* Task to carry out
Read the lines below, and copy any that contain the string "client".
Data shown Block Start
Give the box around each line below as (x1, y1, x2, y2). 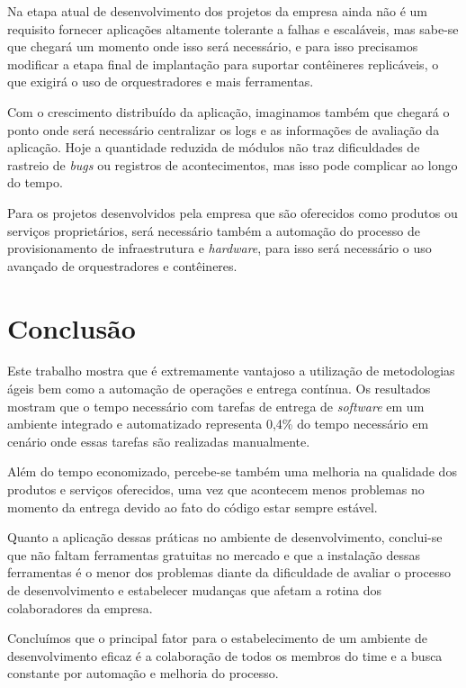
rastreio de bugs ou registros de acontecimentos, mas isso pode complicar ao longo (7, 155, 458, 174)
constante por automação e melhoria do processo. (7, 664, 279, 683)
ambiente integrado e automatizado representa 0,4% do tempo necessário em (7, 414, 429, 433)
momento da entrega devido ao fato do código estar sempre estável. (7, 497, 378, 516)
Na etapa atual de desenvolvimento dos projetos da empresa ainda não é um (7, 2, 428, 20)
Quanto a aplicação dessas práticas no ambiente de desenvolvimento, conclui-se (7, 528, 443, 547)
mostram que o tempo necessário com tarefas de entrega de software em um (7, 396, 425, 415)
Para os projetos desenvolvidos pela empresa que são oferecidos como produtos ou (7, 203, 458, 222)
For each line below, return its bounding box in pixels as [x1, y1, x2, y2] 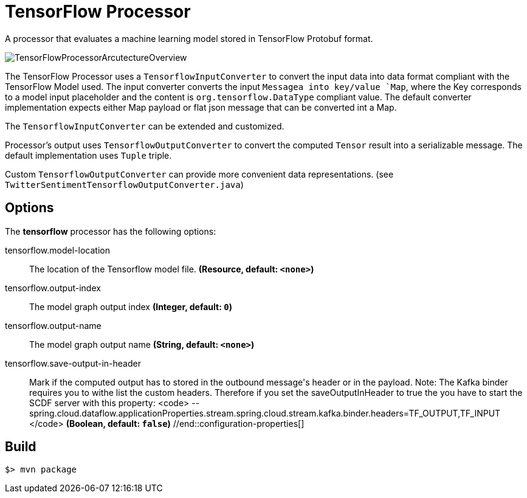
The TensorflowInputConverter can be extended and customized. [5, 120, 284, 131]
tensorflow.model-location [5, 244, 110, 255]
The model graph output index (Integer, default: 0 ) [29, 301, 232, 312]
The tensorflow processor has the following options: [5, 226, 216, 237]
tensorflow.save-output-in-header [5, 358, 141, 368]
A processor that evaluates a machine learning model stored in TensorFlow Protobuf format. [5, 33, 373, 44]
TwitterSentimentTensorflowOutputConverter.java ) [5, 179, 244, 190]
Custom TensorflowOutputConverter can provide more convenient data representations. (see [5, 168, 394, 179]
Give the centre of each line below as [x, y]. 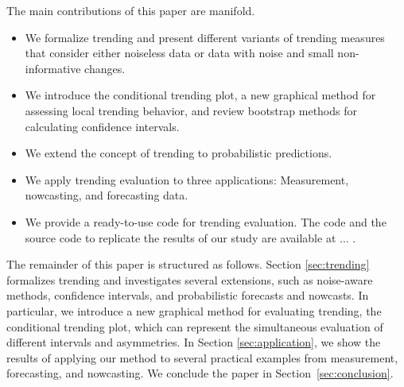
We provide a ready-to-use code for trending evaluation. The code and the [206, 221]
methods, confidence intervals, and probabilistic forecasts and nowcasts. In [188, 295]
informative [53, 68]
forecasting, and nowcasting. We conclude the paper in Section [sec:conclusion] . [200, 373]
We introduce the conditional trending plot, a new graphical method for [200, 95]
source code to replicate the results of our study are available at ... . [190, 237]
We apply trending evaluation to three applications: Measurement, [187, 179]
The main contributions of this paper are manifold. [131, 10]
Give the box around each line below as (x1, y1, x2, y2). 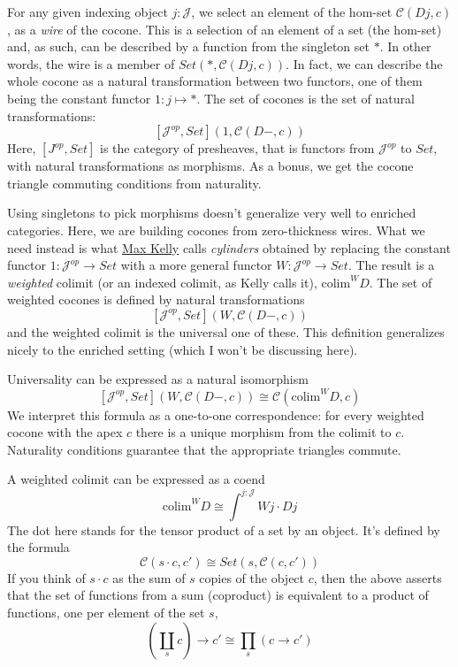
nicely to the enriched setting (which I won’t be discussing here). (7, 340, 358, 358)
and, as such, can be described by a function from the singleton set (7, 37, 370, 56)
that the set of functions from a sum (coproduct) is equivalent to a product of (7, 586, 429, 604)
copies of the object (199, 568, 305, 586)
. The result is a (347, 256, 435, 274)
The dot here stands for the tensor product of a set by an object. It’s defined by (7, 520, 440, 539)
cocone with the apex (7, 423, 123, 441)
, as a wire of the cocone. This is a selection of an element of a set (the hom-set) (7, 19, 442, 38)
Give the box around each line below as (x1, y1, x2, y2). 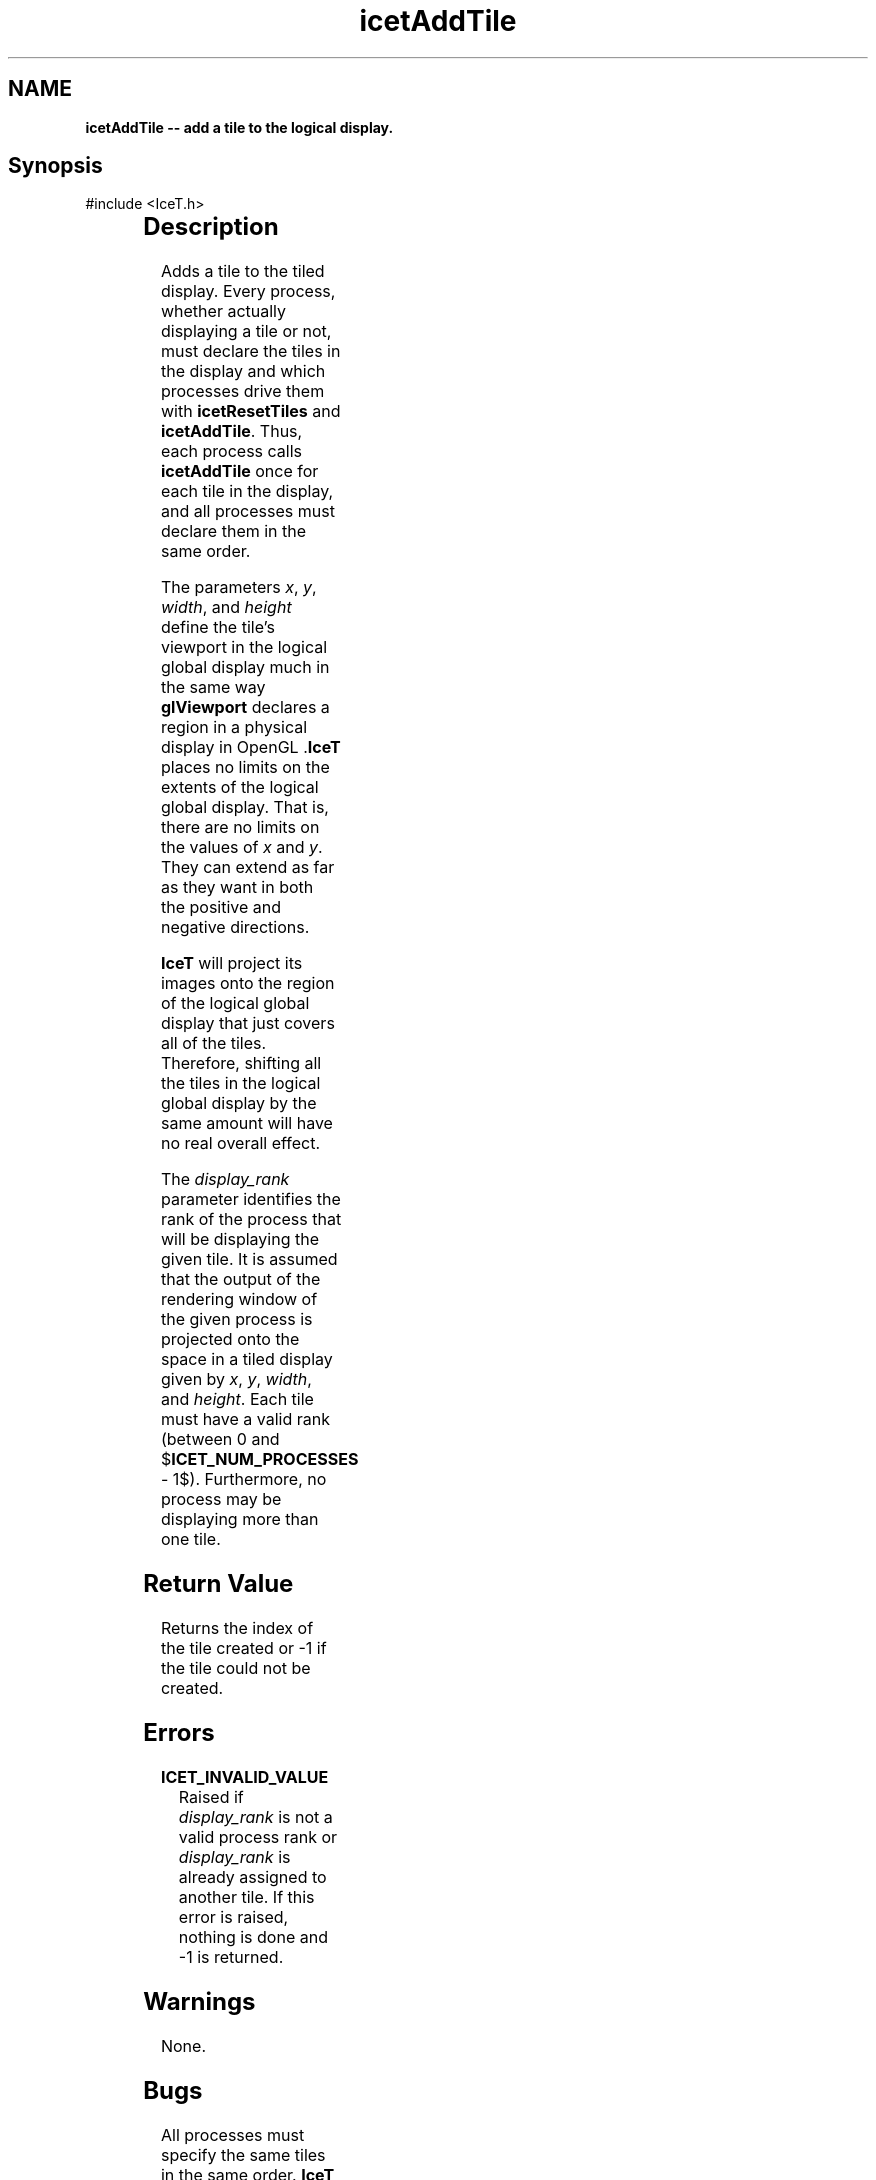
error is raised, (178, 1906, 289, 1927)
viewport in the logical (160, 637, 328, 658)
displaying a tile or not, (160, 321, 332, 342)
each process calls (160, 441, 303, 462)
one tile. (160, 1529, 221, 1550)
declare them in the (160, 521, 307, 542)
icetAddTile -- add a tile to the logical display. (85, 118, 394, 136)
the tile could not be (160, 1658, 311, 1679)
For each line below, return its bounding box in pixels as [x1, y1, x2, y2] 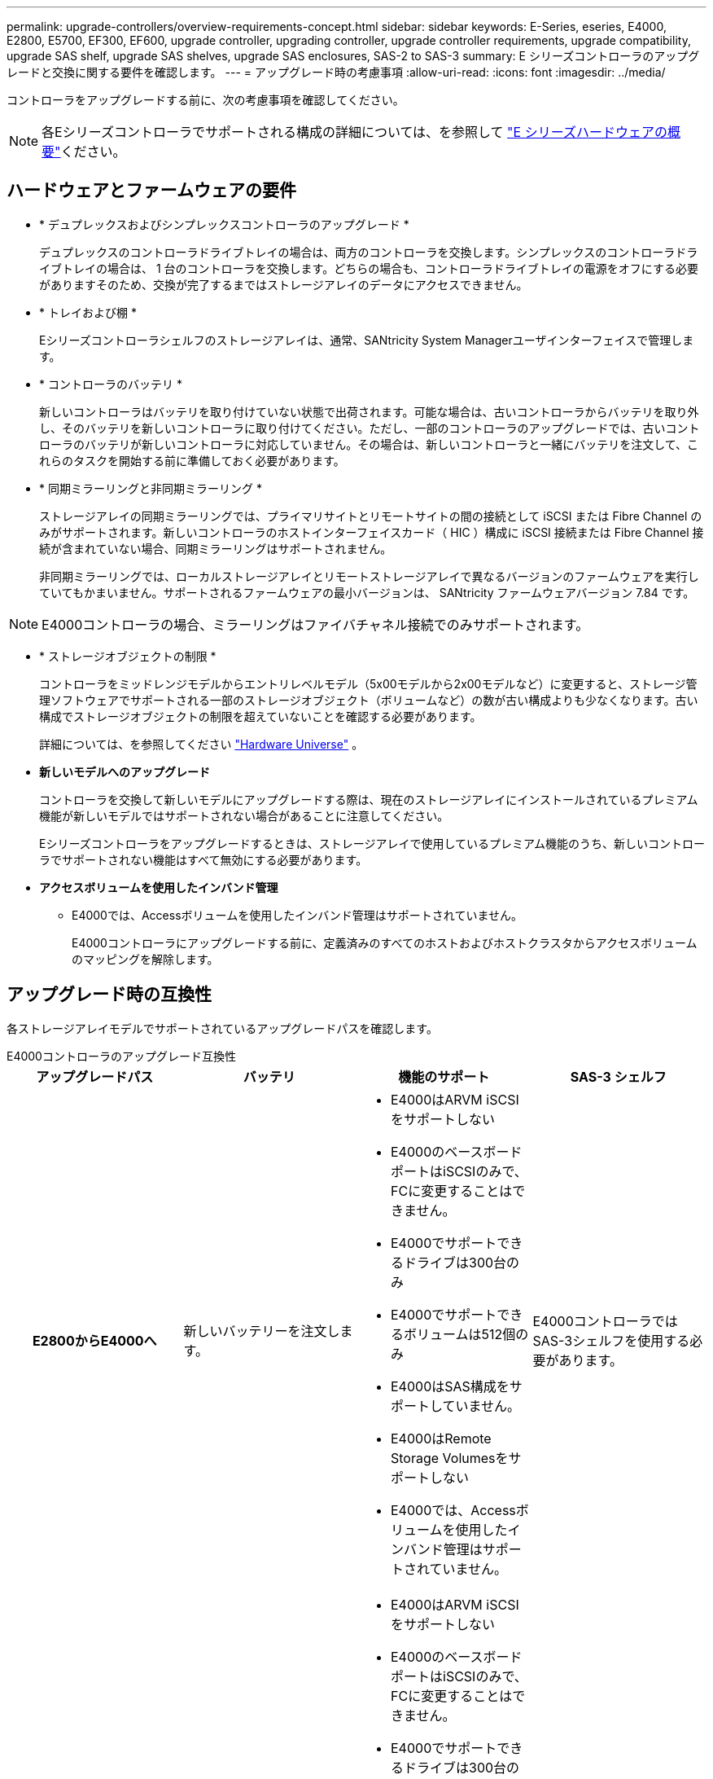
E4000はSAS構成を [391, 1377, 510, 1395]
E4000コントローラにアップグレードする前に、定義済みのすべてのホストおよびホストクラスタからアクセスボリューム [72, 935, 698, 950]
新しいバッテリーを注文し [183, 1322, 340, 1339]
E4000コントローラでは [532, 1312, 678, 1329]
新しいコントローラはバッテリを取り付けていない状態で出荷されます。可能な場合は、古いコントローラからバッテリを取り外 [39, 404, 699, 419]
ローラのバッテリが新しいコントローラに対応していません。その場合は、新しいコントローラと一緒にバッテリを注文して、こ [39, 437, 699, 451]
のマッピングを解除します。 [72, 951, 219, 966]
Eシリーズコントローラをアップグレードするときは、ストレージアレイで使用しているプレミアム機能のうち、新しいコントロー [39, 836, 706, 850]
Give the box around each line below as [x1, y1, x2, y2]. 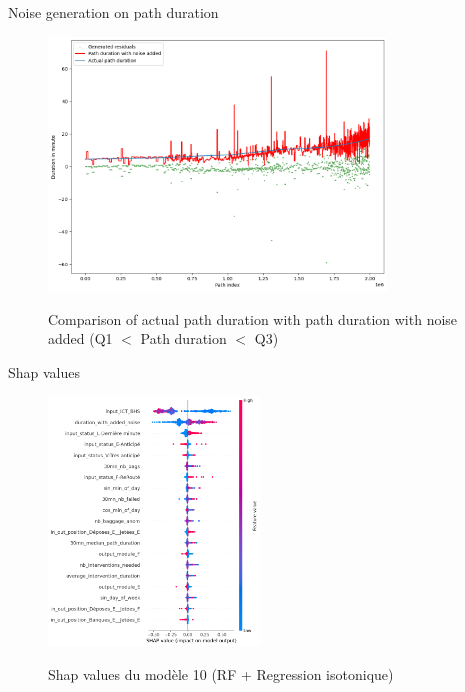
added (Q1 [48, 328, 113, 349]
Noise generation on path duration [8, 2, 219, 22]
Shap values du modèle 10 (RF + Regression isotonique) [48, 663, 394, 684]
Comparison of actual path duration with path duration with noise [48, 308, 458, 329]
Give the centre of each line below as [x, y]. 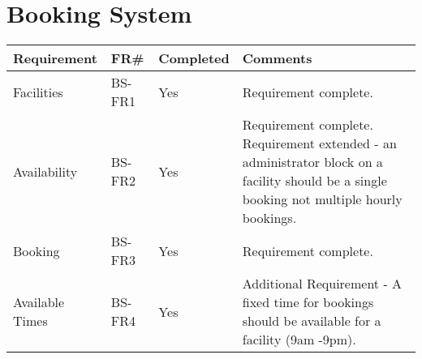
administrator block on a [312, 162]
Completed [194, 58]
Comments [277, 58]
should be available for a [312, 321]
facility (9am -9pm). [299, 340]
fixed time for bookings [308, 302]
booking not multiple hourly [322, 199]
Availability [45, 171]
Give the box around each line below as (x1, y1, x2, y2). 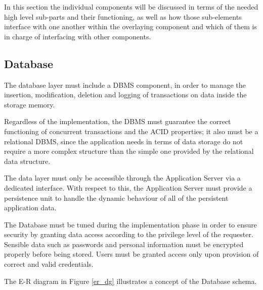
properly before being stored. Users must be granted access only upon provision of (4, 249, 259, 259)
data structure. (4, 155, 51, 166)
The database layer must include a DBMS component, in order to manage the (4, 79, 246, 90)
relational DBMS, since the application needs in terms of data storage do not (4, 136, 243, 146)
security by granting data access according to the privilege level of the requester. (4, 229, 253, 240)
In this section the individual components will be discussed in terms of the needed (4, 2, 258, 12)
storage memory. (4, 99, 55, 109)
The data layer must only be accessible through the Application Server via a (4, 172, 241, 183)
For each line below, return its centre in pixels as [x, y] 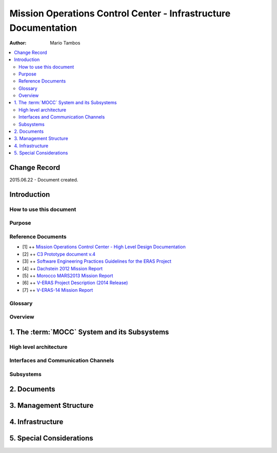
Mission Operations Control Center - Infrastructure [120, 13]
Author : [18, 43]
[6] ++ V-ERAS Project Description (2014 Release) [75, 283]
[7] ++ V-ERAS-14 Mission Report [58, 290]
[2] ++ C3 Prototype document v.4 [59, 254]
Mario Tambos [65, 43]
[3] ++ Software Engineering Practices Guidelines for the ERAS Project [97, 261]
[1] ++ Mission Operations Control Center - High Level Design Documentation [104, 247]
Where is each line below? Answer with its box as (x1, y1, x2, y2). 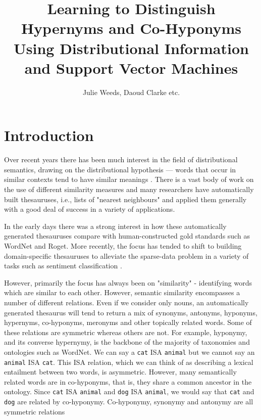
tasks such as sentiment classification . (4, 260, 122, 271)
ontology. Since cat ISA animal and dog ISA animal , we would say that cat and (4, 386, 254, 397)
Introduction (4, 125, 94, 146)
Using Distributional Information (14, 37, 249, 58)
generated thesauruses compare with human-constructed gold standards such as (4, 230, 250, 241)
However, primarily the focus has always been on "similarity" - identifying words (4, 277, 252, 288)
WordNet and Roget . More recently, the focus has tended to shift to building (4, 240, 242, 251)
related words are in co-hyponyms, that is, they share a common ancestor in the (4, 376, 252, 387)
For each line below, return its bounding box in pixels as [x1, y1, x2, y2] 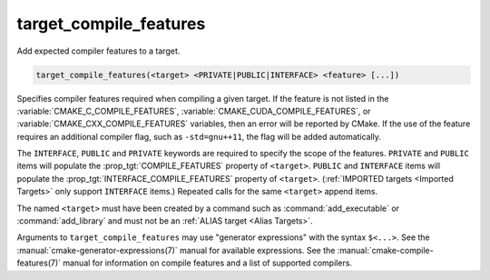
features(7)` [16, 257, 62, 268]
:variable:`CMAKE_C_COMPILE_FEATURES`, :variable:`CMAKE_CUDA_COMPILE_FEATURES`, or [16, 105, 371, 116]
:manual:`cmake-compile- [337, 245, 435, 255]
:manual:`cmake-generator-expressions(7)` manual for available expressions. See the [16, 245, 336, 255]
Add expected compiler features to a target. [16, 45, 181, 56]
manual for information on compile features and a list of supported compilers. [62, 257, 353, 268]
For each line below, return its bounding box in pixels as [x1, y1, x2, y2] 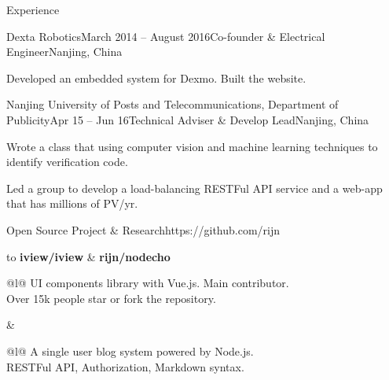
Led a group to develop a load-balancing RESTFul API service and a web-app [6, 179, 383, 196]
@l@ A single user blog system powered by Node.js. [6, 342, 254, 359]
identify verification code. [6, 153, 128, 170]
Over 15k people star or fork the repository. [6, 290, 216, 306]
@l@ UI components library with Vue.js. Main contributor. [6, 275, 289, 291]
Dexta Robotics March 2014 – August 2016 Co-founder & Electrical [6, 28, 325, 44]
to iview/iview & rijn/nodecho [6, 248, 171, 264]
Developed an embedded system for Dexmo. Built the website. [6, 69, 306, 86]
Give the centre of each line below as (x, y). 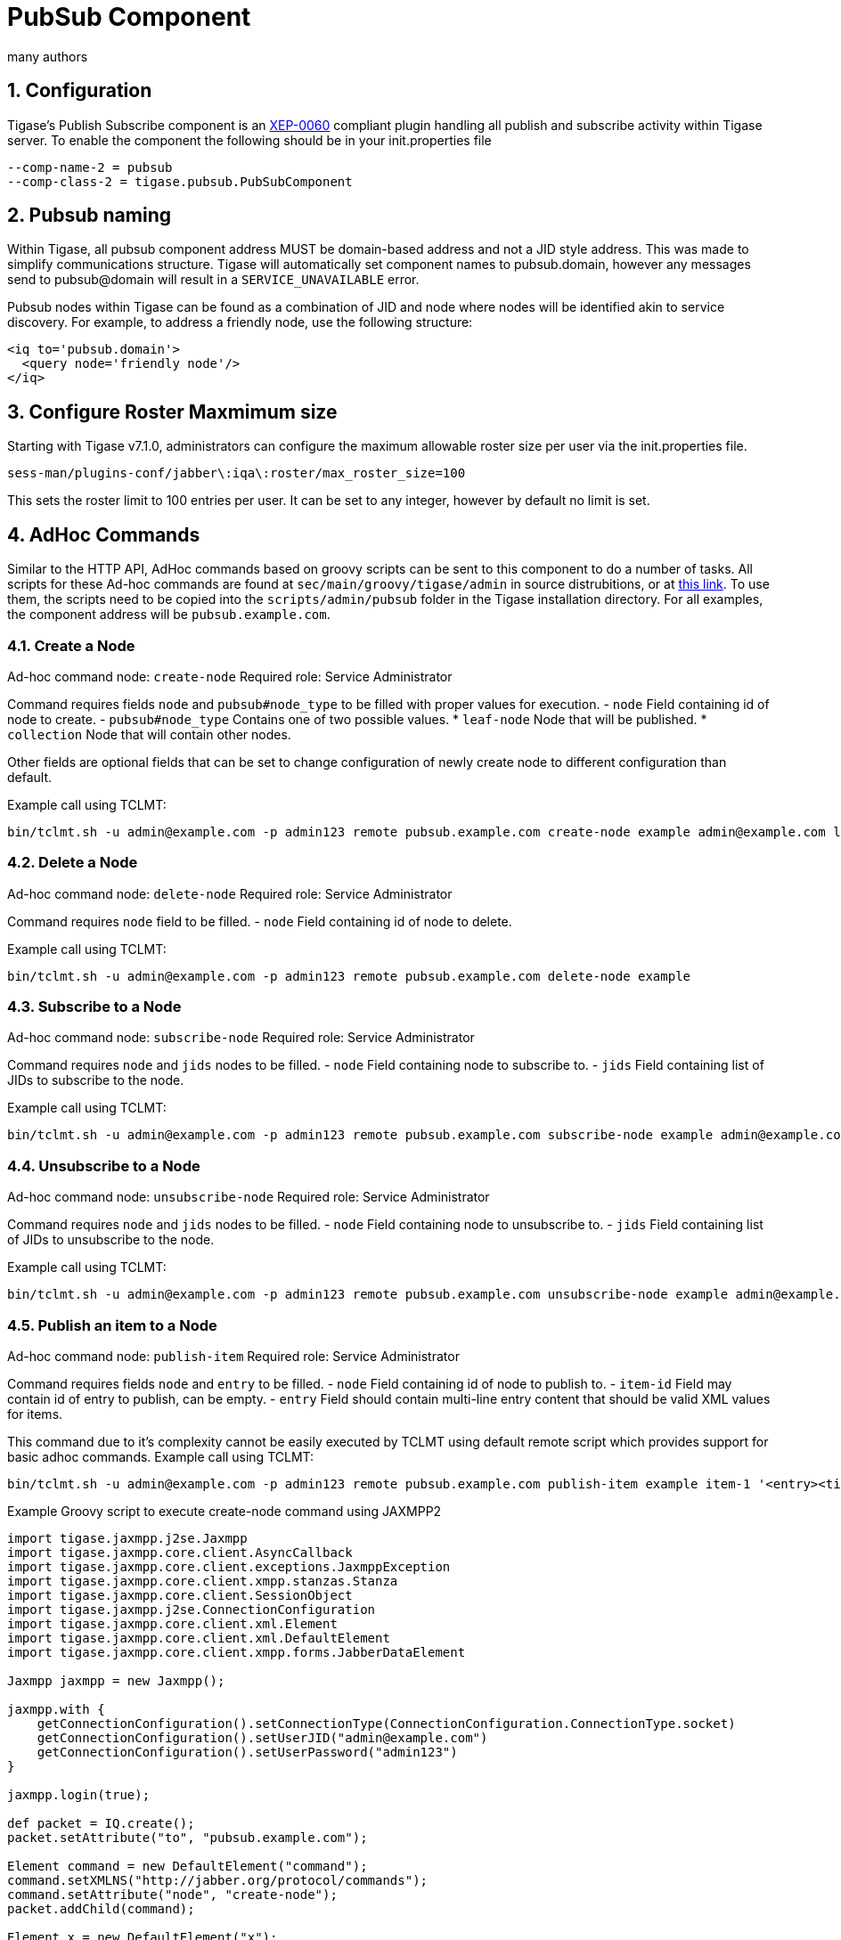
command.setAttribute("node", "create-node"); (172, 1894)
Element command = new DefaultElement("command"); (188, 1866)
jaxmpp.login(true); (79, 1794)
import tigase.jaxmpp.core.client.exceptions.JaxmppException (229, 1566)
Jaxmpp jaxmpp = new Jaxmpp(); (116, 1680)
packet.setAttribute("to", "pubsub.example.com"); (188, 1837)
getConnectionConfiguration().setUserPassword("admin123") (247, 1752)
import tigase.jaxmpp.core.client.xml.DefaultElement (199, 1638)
Data shown Block End
* Output
import tigase.jaxmpp.core.client.exceptions.JaxmppException (229, 1566)
import tigase.jaxmpp.core.client.xml.DefaultElement (199, 1638)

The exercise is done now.